WTI extends recovery from 23.6% Fibo. amid oil-positive headlines/data

  • WTI repeatedly bounces off 23.6% Fibonacci retracement of the late-2018 downpour.
  • China trade balance and headlines from the Middle East support the upside momentum.
  • Mild risk-on also favors the price upswing.

Having slumped to nearly seven-month low during Wednesday, WTI takes a U-turn from medium-term key technical level while trading near $52.65 ahead of Thursday’s European session.

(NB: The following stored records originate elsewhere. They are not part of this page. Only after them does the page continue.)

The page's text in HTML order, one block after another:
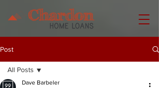
Post
All Posts
Dave Barbeler
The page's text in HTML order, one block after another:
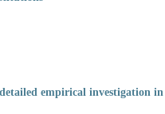
empirical investigation

Higher than expected prints of the Energy Information Administration’s (EIA) weekly US Crude Oil Stocks and deterioration of the US-China trade stalemate, after the dragon nation’s another drag to the Yuan fix, seem to have triggered the previous day's decline by the black gold.

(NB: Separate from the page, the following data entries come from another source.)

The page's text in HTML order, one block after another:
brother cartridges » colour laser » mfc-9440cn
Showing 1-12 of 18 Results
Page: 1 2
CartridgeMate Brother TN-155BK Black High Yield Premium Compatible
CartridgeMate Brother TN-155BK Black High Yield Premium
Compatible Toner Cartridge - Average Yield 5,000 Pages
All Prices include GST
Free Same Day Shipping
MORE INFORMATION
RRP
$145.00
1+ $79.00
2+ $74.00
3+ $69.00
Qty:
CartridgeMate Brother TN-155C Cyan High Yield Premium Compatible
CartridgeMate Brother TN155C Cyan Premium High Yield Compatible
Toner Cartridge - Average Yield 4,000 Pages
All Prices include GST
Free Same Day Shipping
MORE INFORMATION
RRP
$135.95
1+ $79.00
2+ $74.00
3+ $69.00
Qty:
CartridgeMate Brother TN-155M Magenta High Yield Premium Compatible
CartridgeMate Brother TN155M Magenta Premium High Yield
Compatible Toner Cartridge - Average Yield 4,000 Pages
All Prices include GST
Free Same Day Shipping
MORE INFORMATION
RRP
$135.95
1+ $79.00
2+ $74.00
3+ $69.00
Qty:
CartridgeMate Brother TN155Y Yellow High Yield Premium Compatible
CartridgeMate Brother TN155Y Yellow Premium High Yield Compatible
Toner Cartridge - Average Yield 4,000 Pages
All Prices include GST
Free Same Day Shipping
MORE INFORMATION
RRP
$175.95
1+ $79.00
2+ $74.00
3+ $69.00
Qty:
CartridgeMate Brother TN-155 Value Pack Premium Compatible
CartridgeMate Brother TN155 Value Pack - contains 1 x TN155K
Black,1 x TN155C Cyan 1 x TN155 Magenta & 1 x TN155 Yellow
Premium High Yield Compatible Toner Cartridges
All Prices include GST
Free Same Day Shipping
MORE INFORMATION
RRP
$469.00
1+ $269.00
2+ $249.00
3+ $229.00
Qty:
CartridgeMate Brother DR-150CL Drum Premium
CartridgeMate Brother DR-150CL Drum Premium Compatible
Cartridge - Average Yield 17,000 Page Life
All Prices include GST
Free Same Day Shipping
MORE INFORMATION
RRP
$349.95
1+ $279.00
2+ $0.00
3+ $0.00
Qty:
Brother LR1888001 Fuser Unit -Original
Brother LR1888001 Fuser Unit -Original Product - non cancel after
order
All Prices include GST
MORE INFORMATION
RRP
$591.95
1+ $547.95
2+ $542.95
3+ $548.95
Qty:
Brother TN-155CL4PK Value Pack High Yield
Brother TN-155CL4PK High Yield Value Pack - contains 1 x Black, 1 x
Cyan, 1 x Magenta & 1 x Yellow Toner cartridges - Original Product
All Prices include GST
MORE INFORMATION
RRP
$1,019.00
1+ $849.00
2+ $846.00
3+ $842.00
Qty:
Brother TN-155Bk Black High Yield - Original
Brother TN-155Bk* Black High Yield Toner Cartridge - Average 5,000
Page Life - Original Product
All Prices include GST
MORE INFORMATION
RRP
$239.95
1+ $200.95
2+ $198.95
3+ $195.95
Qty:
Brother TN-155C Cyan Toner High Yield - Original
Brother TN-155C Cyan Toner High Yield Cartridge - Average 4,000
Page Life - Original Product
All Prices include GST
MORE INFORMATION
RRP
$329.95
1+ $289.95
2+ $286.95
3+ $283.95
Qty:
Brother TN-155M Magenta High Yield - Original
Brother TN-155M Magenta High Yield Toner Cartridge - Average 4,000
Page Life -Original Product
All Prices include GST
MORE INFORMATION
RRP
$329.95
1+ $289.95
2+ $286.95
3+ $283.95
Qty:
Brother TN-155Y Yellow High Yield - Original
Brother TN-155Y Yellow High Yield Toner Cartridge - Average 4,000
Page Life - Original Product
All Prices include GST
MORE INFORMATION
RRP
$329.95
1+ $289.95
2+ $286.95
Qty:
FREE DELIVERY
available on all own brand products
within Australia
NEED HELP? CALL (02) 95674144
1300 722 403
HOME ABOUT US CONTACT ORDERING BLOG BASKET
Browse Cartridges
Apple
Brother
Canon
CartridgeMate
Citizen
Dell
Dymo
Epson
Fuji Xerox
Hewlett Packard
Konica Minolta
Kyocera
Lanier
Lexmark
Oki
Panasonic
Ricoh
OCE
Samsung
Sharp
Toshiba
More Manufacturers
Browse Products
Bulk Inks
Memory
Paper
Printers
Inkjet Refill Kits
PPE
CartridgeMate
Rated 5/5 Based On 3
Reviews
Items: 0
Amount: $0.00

On early Thursday, Bloomberg came out with the report saying that Saudi Arabia is secretly preparing to avoid further declines of the energy prices whereas headlines from Venezuela and Iran indicated an increase in geopolitical tensions emanating from the Middle East.

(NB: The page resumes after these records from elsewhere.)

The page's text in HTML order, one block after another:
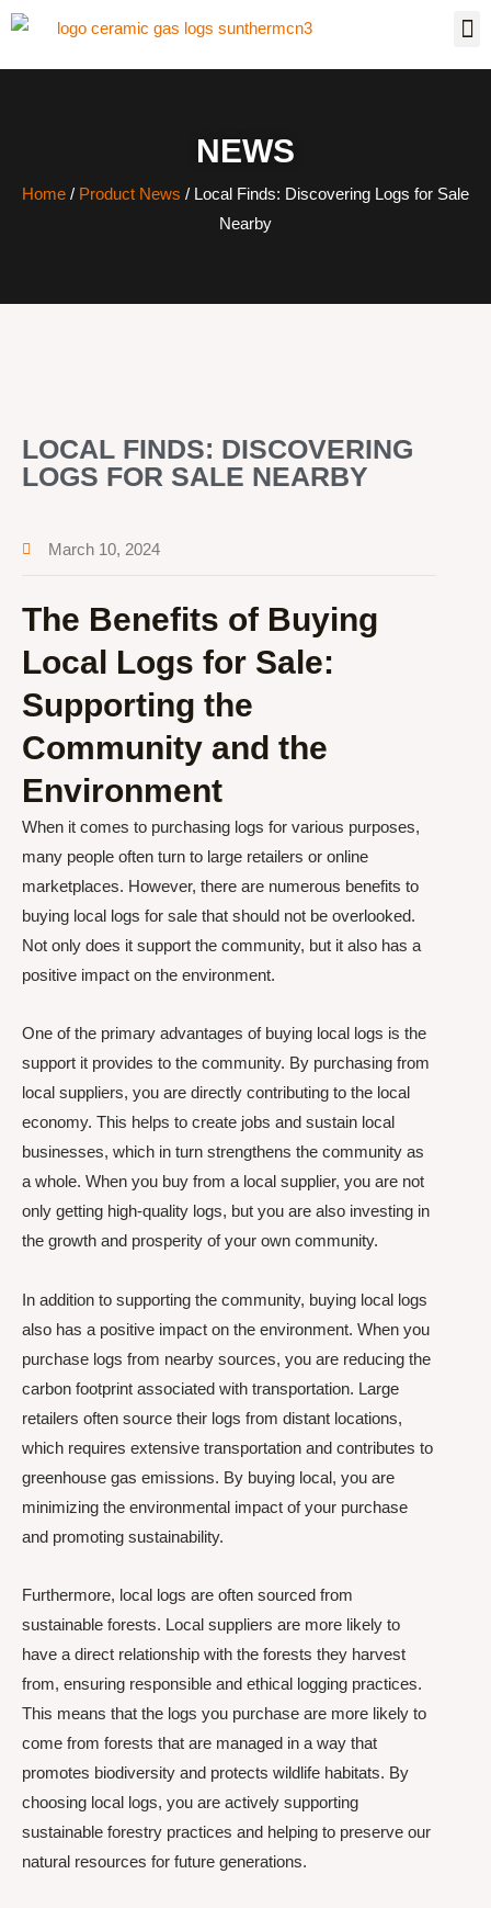
NEWS
Home / Product News / Local Finds: Discovering Logs for Sale
Nearby
LOCAL FINDS: DISCOVERING
LOGS FOR SALE NEARBY
March 10, 2024
The Benefits of Buying
Local Logs for Sale:
Supporting the
Community and the
Environment
When it comes to purchasing logs for various purposes,
many people often turn to large retailers or online
marketplaces. However, there are numerous benefits to
buying local logs for sale that should not be overlooked.
Not only does it support the community, but it also has a
positive impact on the environment.
One of the primary advantages of buying local logs is the
support it provides to the community. By purchasing from
local suppliers, you are directly contributing to the local
economy. This helps to create jobs and sustain local
businesses, which in turn strengthens the community as
a whole. When you buy from a local supplier, you are not
only getting high-quality logs, but you are also investing in
the growth and prosperity of your own community.
In addition to supporting the community, buying local logs
also has a positive impact on the environment. When you
purchase logs from nearby sources, you are reducing the
carbon footprint associated with transportation. Large
retailers often source their logs from distant locations,
which requires extensive transportation and contributes to
greenhouse gas emissions. By buying local, you are
minimizing the environmental impact of your purchase
and promoting sustainability.
Furthermore, local logs are often sourced from
sustainable forests. Local suppliers are more likely to
have a direct relationship with the forests they harvest
from, ensuring responsible and ethical logging practices.
This means that the logs you purchase are more likely to
come from forests that are managed in a way that
promotes biodiversity and protects wildlife habitats. By
choosing local logs, you are actively supporting
sustainable forestry practices and helping to preserve our
natural resources for future generations.

Also supporting the rise could be the improvement in the market’s risk sentiment, as portrayed by the upswing in major yields, and better than forecast July month trade balance data from China.

Investors will now keep following trade/political headlines concerning the US, UK, China and the Middle East in order to portray near-term price direction.

Technical Analysis

In addition to 23.6% Fibonacci retracement level around $50.50, the $50.00 round-figure can also be considered as the key support, a break of which might not refrain from calling $48.00 back to the chart. Alternatively, $55.00 and 50-day moving average (DMA) near $56.00 could restrict near-term upside of the oil benchmark.